▸ **Data**
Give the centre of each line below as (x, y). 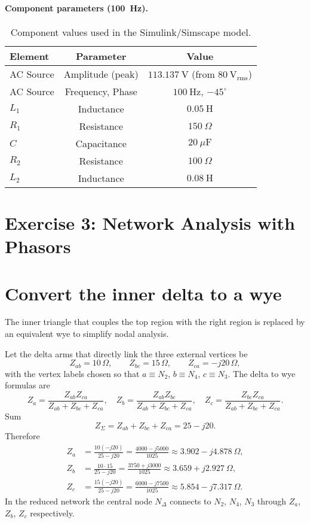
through (272, 501)
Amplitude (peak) (101, 74)
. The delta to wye (262, 373)
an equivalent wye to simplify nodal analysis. (87, 334)
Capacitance (101, 143)
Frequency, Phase (101, 91)
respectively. (52, 513)
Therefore (22, 436)
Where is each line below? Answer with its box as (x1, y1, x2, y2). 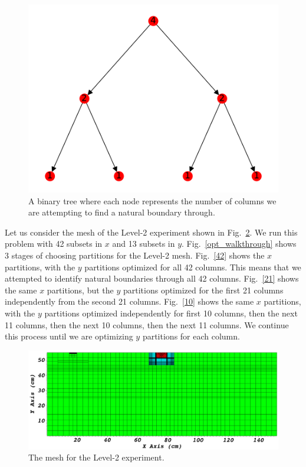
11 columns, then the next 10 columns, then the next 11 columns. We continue (5, 318, 289, 331)
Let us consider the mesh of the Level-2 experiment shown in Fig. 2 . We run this (5, 226, 298, 238)
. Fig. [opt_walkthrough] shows (182, 237, 297, 250)
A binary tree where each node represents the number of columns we (28, 194, 277, 207)
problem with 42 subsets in (5, 237, 103, 250)
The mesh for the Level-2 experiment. (28, 451, 164, 463)
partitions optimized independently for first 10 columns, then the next (44, 306, 298, 319)
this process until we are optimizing (5, 330, 133, 342)
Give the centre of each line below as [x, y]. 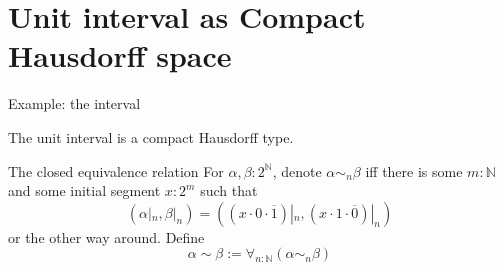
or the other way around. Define [106, 236]
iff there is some [414, 170]
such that [229, 190]
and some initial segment [84, 190]
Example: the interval [74, 103]
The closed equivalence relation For [116, 170]
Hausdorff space [120, 55]
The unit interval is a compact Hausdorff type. [151, 136]
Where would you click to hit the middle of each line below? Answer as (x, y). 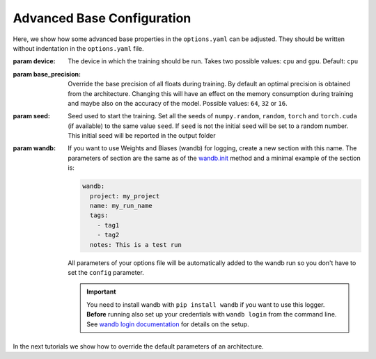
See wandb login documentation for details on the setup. (168, 324)
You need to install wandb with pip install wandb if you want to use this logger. (206, 304)
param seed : (31, 116)
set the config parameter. (106, 272)
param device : (34, 61)
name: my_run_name (121, 206)
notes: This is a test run (136, 245)
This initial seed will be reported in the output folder (142, 136)
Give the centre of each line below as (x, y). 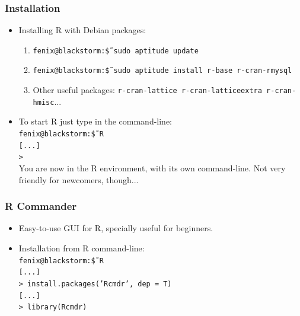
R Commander (41, 206)
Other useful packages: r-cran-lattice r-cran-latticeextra (147, 90)
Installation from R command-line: (82, 248)
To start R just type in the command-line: (95, 121)
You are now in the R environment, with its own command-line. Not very (152, 168)
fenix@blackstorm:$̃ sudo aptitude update (116, 51)
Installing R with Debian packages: (82, 30)
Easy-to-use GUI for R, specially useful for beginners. (116, 228)
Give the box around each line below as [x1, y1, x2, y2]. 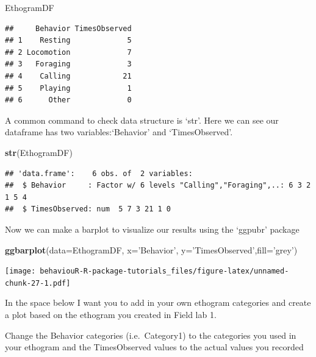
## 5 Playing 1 [5, 83, 132, 93]
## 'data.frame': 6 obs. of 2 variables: [5, 169, 193, 178]
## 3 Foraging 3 [5, 60, 132, 69]
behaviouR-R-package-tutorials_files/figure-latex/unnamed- [40, 267, 289, 276]
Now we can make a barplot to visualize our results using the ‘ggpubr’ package [5, 222, 300, 235]
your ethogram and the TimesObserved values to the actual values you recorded [5, 341, 304, 353]
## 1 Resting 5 [5, 36, 132, 45]
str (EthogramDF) [5, 146, 73, 158]
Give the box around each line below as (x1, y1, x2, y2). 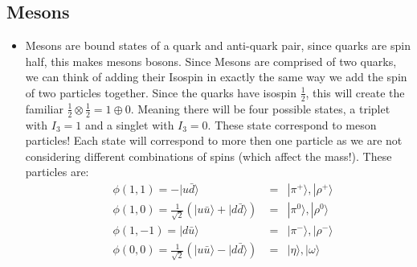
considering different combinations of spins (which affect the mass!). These (25, 147, 392, 164)
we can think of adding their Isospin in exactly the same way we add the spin (25, 68, 407, 85)
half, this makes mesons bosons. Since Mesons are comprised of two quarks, (25, 52, 397, 69)
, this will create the (305, 84, 405, 101)
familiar (25, 100, 63, 117)
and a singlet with (84, 116, 174, 133)
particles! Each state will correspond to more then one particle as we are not (25, 132, 403, 149)
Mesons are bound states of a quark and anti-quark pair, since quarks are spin (25, 37, 411, 54)
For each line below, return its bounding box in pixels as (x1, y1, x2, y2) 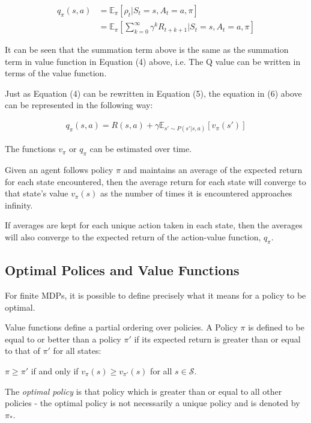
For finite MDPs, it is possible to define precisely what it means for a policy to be (5, 289, 306, 302)
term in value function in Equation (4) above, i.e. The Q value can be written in (5, 55, 301, 67)
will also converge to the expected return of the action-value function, (5, 231, 261, 243)
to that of (5, 344, 40, 357)
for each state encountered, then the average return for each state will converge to (5, 175, 306, 187)
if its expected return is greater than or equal (134, 332, 301, 345)
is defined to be (248, 321, 304, 333)
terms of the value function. (5, 67, 107, 79)
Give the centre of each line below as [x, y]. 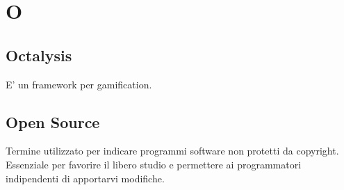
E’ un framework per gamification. [79, 84]
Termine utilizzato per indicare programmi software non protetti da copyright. [172, 151]
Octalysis [39, 55]
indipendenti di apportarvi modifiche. [85, 178]
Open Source [53, 121]
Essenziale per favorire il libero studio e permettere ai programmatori [154, 164]
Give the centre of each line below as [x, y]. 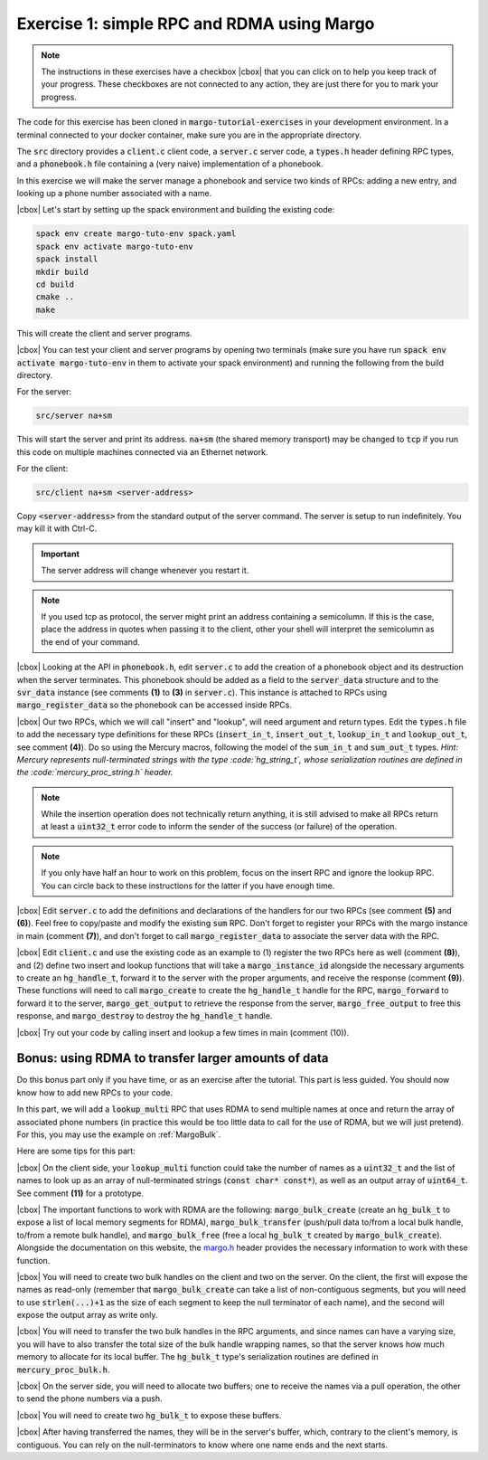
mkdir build [62, 272]
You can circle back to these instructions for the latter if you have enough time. [188, 886]
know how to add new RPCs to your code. [95, 1092]
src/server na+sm [74, 416]
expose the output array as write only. [87, 1315]
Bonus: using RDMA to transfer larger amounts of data [173, 1058]
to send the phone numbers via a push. [89, 1398]
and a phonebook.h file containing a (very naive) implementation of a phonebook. [170, 164]
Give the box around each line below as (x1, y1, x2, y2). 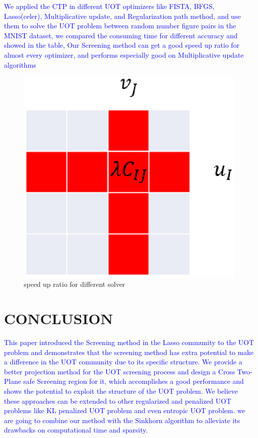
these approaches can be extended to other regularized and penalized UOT (4, 395, 232, 406)
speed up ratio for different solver (24, 279, 126, 289)
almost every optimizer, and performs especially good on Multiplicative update (4, 49, 244, 60)
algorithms (4, 59, 36, 70)
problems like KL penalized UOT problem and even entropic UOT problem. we (4, 405, 246, 416)
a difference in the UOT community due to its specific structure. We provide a (4, 356, 243, 367)
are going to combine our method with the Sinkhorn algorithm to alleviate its (4, 415, 240, 425)
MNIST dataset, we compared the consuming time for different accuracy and (4, 30, 238, 40)
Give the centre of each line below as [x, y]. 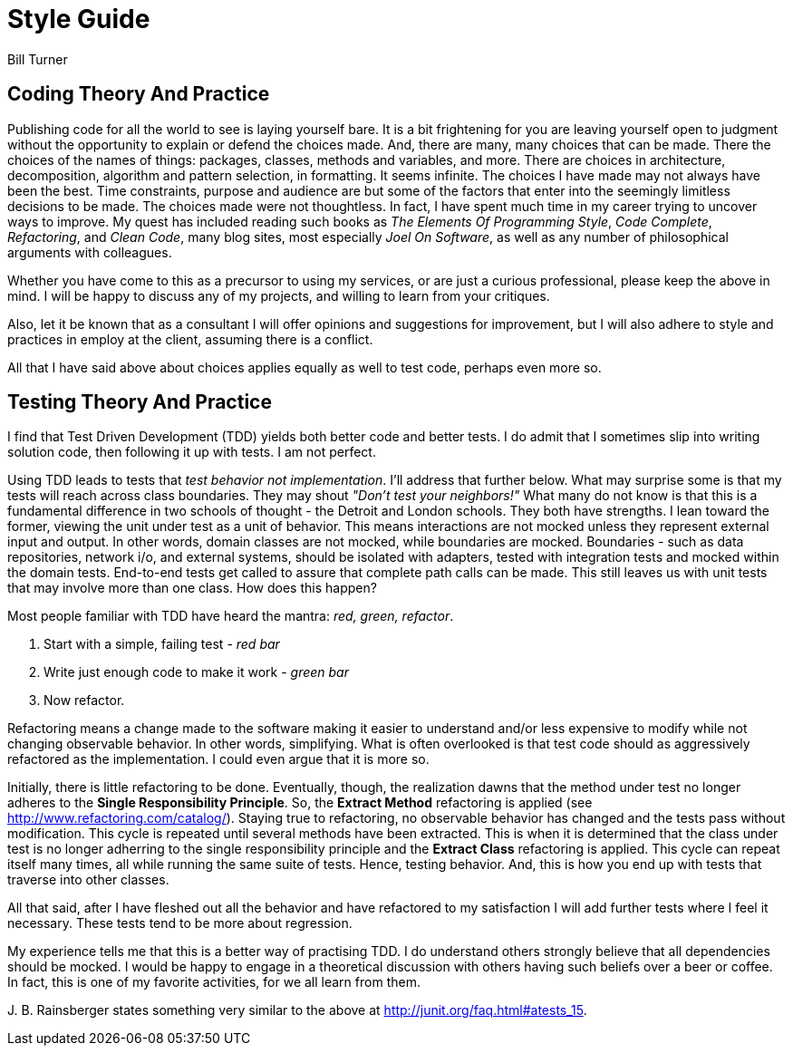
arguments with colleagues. [90, 252]
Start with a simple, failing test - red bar [162, 644]
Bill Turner [38, 59]
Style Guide [79, 19]
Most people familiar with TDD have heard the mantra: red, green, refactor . [231, 616]
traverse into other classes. [88, 880]
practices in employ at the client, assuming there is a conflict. [190, 339]
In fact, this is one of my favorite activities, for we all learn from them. [214, 982]
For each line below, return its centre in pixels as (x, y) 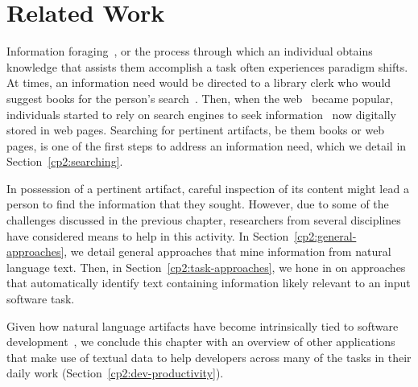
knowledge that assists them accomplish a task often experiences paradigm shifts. (207, 66)
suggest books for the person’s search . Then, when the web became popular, (200, 98)
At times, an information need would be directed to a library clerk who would (199, 82)
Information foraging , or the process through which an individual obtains (190, 51)
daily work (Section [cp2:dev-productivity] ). (115, 373)
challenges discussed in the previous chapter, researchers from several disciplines (204, 220)
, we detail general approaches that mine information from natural (228, 251)
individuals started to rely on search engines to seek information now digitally (201, 114)
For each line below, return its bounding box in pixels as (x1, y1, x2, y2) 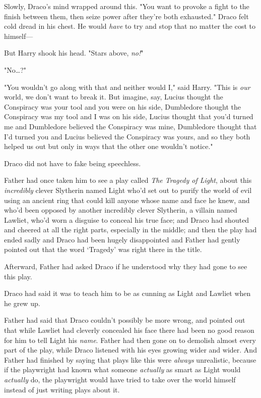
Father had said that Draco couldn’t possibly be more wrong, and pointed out (4, 315, 245, 325)
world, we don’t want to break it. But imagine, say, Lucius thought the (4, 91, 223, 102)
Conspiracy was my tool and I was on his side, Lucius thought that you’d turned (4, 111, 253, 122)
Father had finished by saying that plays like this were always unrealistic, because (4, 354, 256, 365)
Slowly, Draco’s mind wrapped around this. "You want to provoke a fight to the (4, 1, 249, 11)
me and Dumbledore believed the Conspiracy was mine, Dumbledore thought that (4, 121, 257, 131)
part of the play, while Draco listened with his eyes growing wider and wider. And (4, 344, 257, 355)
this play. (4, 271, 32, 281)
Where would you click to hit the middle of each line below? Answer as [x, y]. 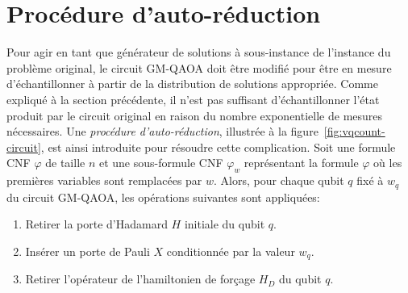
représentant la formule [301, 163]
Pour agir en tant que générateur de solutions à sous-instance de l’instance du [199, 52]
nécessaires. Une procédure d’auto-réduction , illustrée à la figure [162, 131]
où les [388, 163]
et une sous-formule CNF [161, 163]
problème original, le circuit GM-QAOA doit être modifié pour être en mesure [199, 67]
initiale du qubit [225, 224]
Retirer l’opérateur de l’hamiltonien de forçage [140, 279]
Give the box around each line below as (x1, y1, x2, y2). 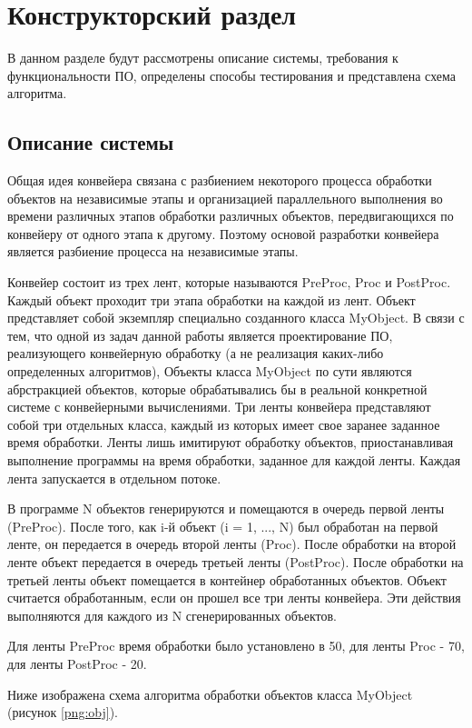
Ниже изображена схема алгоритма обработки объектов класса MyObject (7, 684, 413, 703)
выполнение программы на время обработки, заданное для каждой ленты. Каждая (7, 451, 461, 470)
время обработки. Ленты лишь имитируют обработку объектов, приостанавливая (7, 433, 454, 452)
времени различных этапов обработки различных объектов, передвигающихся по (7, 206, 454, 225)
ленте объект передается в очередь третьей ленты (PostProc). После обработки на (7, 552, 464, 571)
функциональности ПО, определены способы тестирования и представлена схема (7, 65, 456, 85)
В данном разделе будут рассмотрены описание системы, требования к (7, 48, 398, 67)
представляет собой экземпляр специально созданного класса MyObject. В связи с (7, 308, 465, 327)
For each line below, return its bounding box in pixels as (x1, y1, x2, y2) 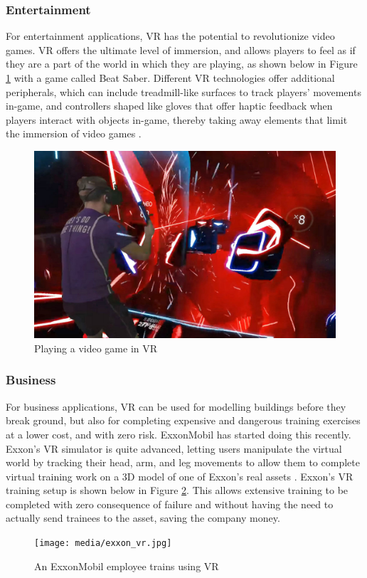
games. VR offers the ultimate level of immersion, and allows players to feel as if (6, 42, 356, 57)
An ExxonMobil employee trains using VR (34, 558, 219, 573)
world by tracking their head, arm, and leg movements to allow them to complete (6, 455, 360, 470)
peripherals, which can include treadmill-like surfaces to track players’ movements (6, 84, 361, 99)
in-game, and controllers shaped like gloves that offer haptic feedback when (6, 98, 333, 113)
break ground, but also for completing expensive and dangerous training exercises (6, 413, 361, 428)
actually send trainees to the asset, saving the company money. (6, 510, 280, 525)
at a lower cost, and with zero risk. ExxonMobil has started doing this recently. (6, 426, 351, 441)
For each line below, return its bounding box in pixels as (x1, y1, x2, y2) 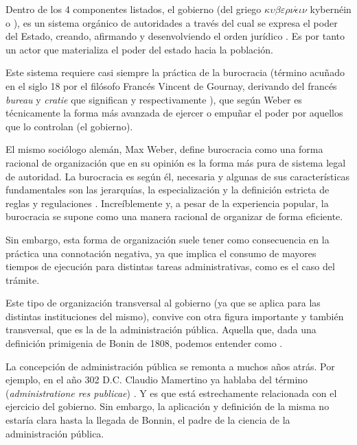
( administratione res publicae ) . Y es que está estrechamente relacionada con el (5, 385, 337, 400)
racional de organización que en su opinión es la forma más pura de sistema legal (5, 155, 346, 169)
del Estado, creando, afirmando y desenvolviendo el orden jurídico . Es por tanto (5, 29, 345, 43)
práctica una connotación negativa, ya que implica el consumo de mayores (5, 245, 316, 260)
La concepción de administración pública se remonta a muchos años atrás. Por (5, 359, 335, 373)
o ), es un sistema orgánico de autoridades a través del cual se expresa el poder (5, 15, 338, 29)
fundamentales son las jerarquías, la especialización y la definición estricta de (5, 182, 330, 197)
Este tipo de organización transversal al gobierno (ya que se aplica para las (5, 296, 321, 310)
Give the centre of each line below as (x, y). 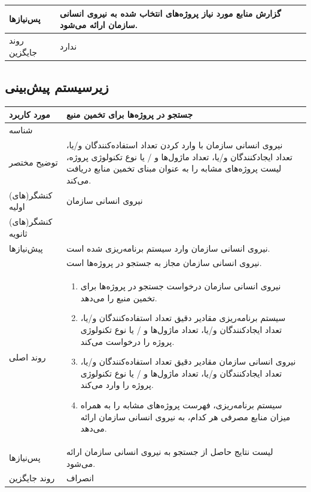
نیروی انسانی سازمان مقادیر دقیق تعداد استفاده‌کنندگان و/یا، (188, 361)
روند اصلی (28, 357)
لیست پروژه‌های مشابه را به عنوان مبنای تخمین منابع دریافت (174, 168)
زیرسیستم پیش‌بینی (57, 87)
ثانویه (18, 233)
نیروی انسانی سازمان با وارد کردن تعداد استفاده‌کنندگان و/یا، (174, 145)
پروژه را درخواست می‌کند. (127, 341)
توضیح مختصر (33, 162)
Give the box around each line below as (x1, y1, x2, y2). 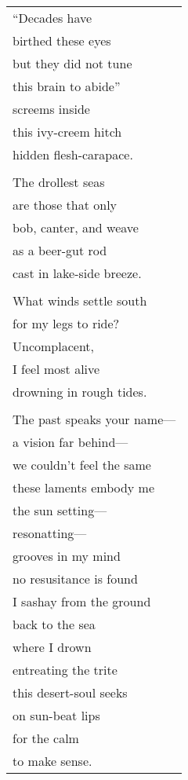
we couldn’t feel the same (13, 455, 151, 474)
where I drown (13, 637, 92, 656)
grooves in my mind (13, 546, 121, 565)
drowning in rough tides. (13, 382, 147, 401)
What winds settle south (13, 291, 147, 309)
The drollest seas (13, 172, 105, 191)
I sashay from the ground (13, 591, 151, 610)
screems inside (13, 99, 90, 118)
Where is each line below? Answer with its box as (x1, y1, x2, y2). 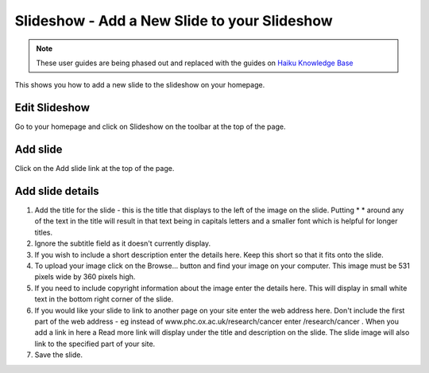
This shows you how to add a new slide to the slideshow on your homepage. (14, 80, 265, 90)
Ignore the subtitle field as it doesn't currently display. (34, 239, 211, 248)
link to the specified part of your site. (34, 339, 156, 348)
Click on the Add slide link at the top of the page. (14, 164, 175, 173)
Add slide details (14, 184, 99, 198)
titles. (34, 227, 53, 237)
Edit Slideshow (14, 101, 91, 115)
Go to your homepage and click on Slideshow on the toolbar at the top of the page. (14, 122, 286, 131)
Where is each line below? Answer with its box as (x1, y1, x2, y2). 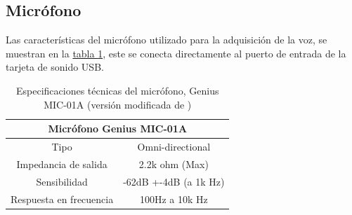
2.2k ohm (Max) (138, 156, 209, 171)
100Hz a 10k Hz (139, 191, 208, 206)
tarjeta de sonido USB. (6, 60, 104, 74)
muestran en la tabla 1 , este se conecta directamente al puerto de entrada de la (6, 46, 346, 60)
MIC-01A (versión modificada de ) (44, 97, 192, 111)
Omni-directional (137, 139, 211, 154)
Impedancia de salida (16, 156, 107, 171)
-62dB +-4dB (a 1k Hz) (123, 174, 225, 188)
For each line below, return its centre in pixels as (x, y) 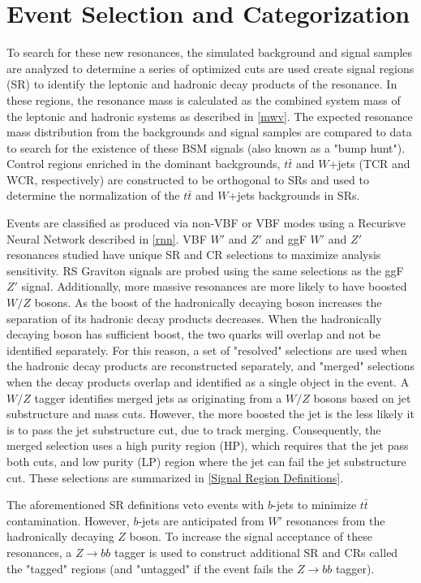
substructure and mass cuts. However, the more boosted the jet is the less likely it (210, 414)
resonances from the (335, 520)
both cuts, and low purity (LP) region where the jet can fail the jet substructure (206, 461)
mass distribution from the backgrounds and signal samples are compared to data (209, 132)
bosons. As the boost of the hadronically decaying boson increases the (208, 302)
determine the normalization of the (93, 195)
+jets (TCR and (369, 164)
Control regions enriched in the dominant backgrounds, (144, 164)
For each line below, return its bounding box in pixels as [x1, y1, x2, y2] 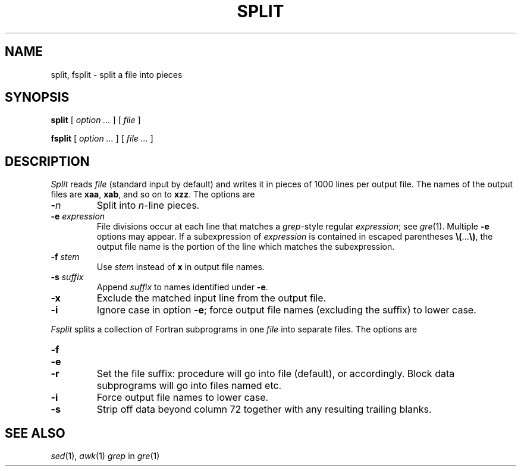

▸ **What you will do**
Set down exactly the lines running from the beginning of the entries above to the line that contains "Therefore (22, 436)", including both, and leave out pictures.

▸ **Worked solution**
Give the centre of each line below as (x, y). 
through (272, 501)
Amplitude (peak) (101, 74)
. The delta to wye (262, 373)
an equivalent wye to simplify nodal analysis. (87, 334)
Capacitance (101, 143)
Frequency, Phase (101, 91)
respectively. (52, 513)
Therefore (22, 436)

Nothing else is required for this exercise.